I am probably being totally ridiculous but I am feeling quite low at the moment so please be gentle.
I am married and me and my husband have one little boy who is 4. For various reasons, our son will remain an only child and I am mostly very happy with that decision (can't change it even if I wasn't).
Our son is loved and has grandparents/aunts and uncles/neighbours all of whom love him to bits. He goes to preschool full time and seems to have plenty of friends there - always talks about them and gets plenty of party invitations. Lots of his friends came to his party too. He has swimming lessons in a group and I take him to messy church where there at lots of the kids and adults. He sees plenty of people and I know he is extremely lucky.
However, we have just had half term and at points, I felt really sad for him as wherever we went - swimming/park/lunch/library etc I saw other kids with their siblings/friends and my son is just stuck with me to play with
due to my working hours, I don't really know any preschool parents to meet up with and we live rurally where our neighbours don't have young children for him to play with.

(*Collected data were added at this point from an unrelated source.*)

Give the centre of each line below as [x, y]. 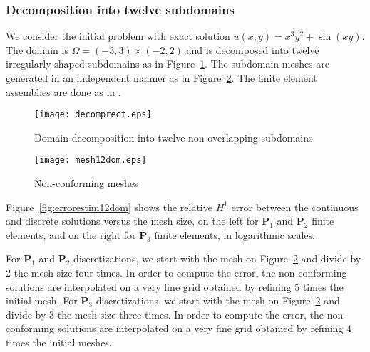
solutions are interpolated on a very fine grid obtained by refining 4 [204, 328]
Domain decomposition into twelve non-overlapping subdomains [174, 137]
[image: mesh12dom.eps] [91, 160]
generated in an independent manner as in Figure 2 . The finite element [161, 78]
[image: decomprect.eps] [93, 115]
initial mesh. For [42, 300]
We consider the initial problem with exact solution [118, 36]
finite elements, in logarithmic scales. [235, 234]
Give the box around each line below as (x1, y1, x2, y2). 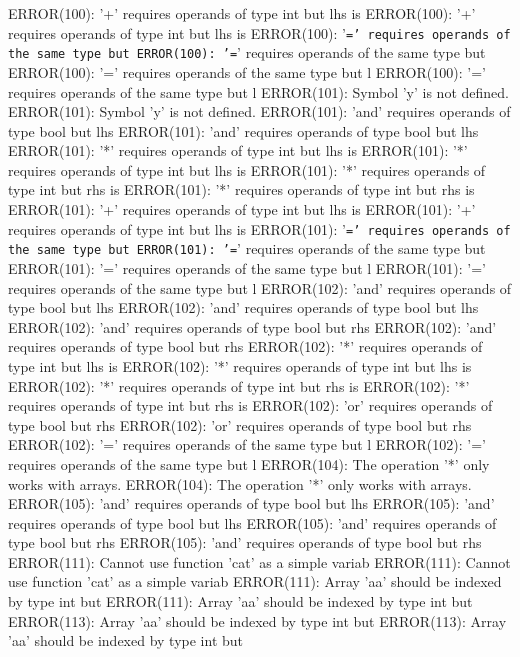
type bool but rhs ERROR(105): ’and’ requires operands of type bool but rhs (8, 532, 482, 553)
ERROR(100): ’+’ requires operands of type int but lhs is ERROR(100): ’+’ (8, 3, 476, 23)
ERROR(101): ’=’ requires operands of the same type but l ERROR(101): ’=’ (8, 257, 486, 278)
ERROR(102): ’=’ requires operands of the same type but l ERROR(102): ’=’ (8, 434, 486, 455)
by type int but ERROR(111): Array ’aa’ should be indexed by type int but (8, 591, 473, 612)
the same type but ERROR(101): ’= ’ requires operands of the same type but (8, 238, 486, 259)
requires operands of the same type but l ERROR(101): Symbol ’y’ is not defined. (8, 81, 509, 102)
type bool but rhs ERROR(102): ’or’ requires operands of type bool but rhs (8, 414, 472, 435)

I just feel like although I try to do lots with him, he missed out on having playmates of his own age. In fairness, he seems happy and I am hoping that when he starts school this year we can start having kids to play/for tea.
I was going to get him into gymnastics classnor something but the timings are after school and to be honest he is shattered and just wants his own house and toys.
So, I suppose I am asking aibu to feel a bit sad but equally to keep going as we at until he is a bit older and can invite kids round from school/has enough energy for an extra club? Does anyone else have this with their only child?